Ahora, tras todo este tiempo, ya puedo acabarme dentro de ella, porque ha decidido tomar un anticonceptivo. Creo que esta decisión forma parte de su generosidad, al igual que su nulo interés por conocer mi pasado sentimental. Dice que el pasado no cuenta, que no debe deslizarse entre nosotros para acabar interpelando nuestro presente. Y es cierto. Mira como lo sabe.
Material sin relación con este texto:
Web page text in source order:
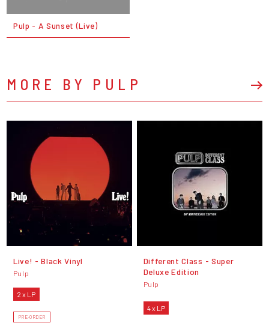
Pulp - A Sunset (Live)
MORE BY PULP
Live! - Black Vinyl
Pulp
2 x LP
PRE-ORDER
Different Class - Super
Deluxe Edition
Pulp
4 x LP
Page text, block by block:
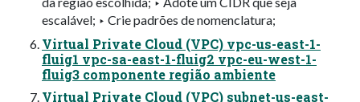
escalável; ‣ Crie padrões de nomenclatura;
Virtual Private Cloud (VPC) vpc-us-east-1-
fluig1 vpc-sa-east-1-fluig2 vpc-eu-west-1-
fluig3 componente região ambiente
Virtual Private Cloud (VPC) subnet-us-east-
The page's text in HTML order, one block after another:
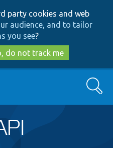
to
main
content
to
search
party cookies and web
audience, and to tailor
you see?
do not track me
Search
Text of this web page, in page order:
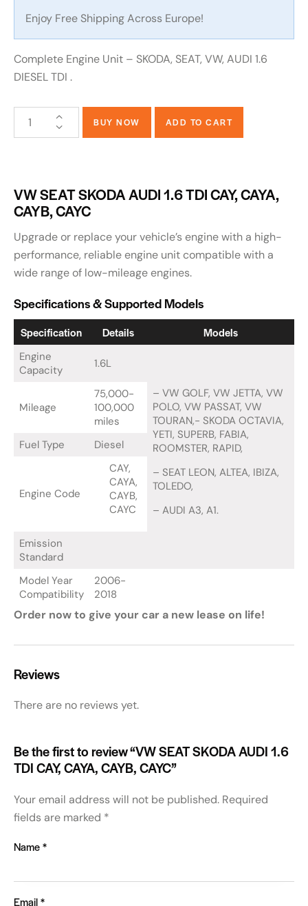
Enjoy Free Shipping Across Europe!
Complete Engine Unit – SKODA, SEAT, VW, AUDI 1.6
DIESEL TDI .
BUY NOW ADD TO CART
VW SEAT SKODA AUDI 1.6 TDI CAY, CAYA,
CAYB, CAYC
Upgrade or replace your vehicle’s engine with a high-
performance, reliable engine unit compatible with a
wide range of low-mileage engines.
Specifications & Supported Models
Specification Details Models
Engine
Capacity
1.6L
– VW GOLF, VW JETTA, VW
POLO, VW PASSAT, VW
TOURAN,- SKODA OCTAVIA,
YETI, SUPERB, FABIA,
ROOMSTER, RAPID,
– SEAT LEON, ALTEA, IBIZA,
TOLEDO,
– AUDI A3, A1.
Mileage
75,000-
100,000
miles
Fuel Type
Diesel
Engine Code
CAY,
CAYA,
CAYB,
CAYC
Emission
Standard
Model Year
Compatibility
2006-
2018
Order now to give your car a new lease on life!
Reviews
There are no reviews yet.
Be the first to review “VW SEAT SKODA AUDI 1.6
TDI CAY, CAYA, CAYB, CAYC”
Your email address will not be published. Required
fields are marked *
Name*
Email*
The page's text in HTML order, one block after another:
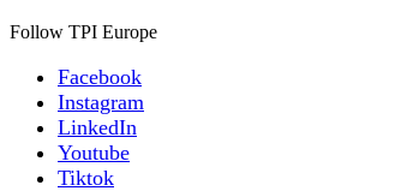
Follow TPI Europe
Facebook
Instagram
LinkedIn
Youtube
Tiktok
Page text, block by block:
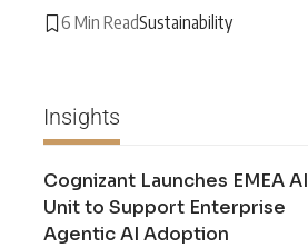
6 Min ReadSustainability
Insights
Cognizant Launches EMEA AI
Unit to Support Enterprise
Agentic AI Adoption
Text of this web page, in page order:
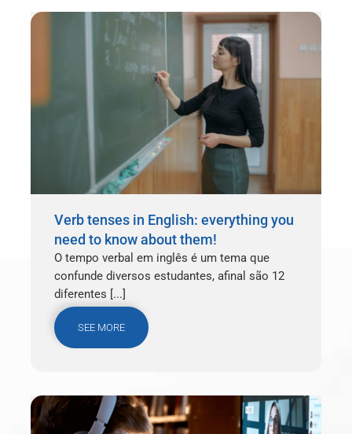
Verb tenses in English: everything you
need to know about them!
O tempo verbal em inglês é um tema que
confunde diversos estudantes, afinal são 12
diferentes [...]
SEE MORE
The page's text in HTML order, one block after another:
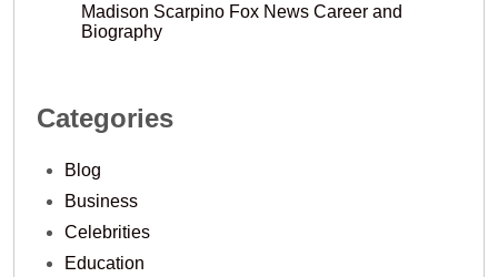
Madison Scarpino Fox News Career and
Biography
Categories
Blog
Business
Celebrities
Education
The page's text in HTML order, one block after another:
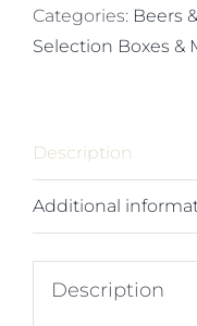
Popular
Whites
Categories: Beers
Selection Boxes &
Description
Additional
Description
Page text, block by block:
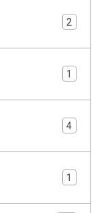
2
1
4
1
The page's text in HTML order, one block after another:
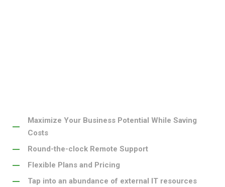
Maximize Your Business Potential While Saving
Costs
Round-the-clock Remote Support
Flexible Plans and Pricing
Tap into an abundance of external IT resources
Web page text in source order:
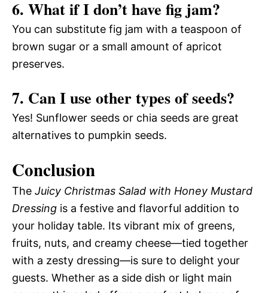
6. What if I don’t have fig jam?
You can substitute fig jam with a teaspoon of
brown sugar or a small amount of apricot
preserves.
7. Can I use other types of seeds?
Yes! Sunflower seeds or chia seeds are great
alternatives to pumpkin seeds.
Conclusion
The Juicy Christmas Salad with Honey Mustard
Dressing is a festive and flavorful addition to
your holiday table. Its vibrant mix of greens,
fruits, nuts, and creamy cheese—tied together
with a zesty dressing—is sure to delight your
guests. Whether as a side dish or light main
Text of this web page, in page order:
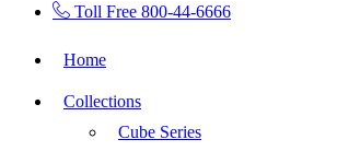
Toll Free 800-44-6666
Home
Collections
Cube Series
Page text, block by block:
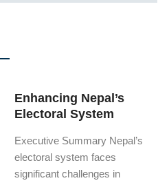
Enhancing Nepal’s
Electoral System
Executive Summary Nepal’s
electoral system faces
significant challenges in
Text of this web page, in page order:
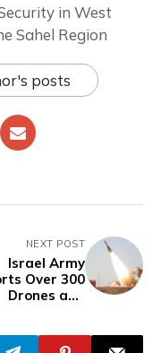
in West
Sahel Region
posts
NEXT POST
Israel Army
Over 300
Drones and

Si ahora estamos juntos es mejor suponernos al menos un par de relaciones frustradas y acarrear con los bártulos del presente, que no son pocos.
—Haces un café delicioso —me dijo hoy, sin ir más lejos.
—Mi truco es un poco de mimo y utilizar en la cafetera solo agua de alta mineralización, nada de ponerle agua corriente y moliente —aduje, sentándome en la cama mientras observaba a Melany incorporándose, preciso movimiento de las dunas hasta que sus pechos se reordenaron y se irguieron altaneros. Sin pudor. Sin miedo a la desnudez sin sujetador, seguros de la calculada matemática de su arena movediza.
—Tenemos que prepararnos para el desfile —recordé sin ganas, sin convencimiento.
—Sí.
—¿Nos duchamos juntos y así te enjabono? —propuse con parpadeo pícaro.
—Eres un vicioso —dijo, abriendo en el vuelo de sus labios un gesto casi obsceno.
—Dímelo de nuevo —pedí.
—Vicioso.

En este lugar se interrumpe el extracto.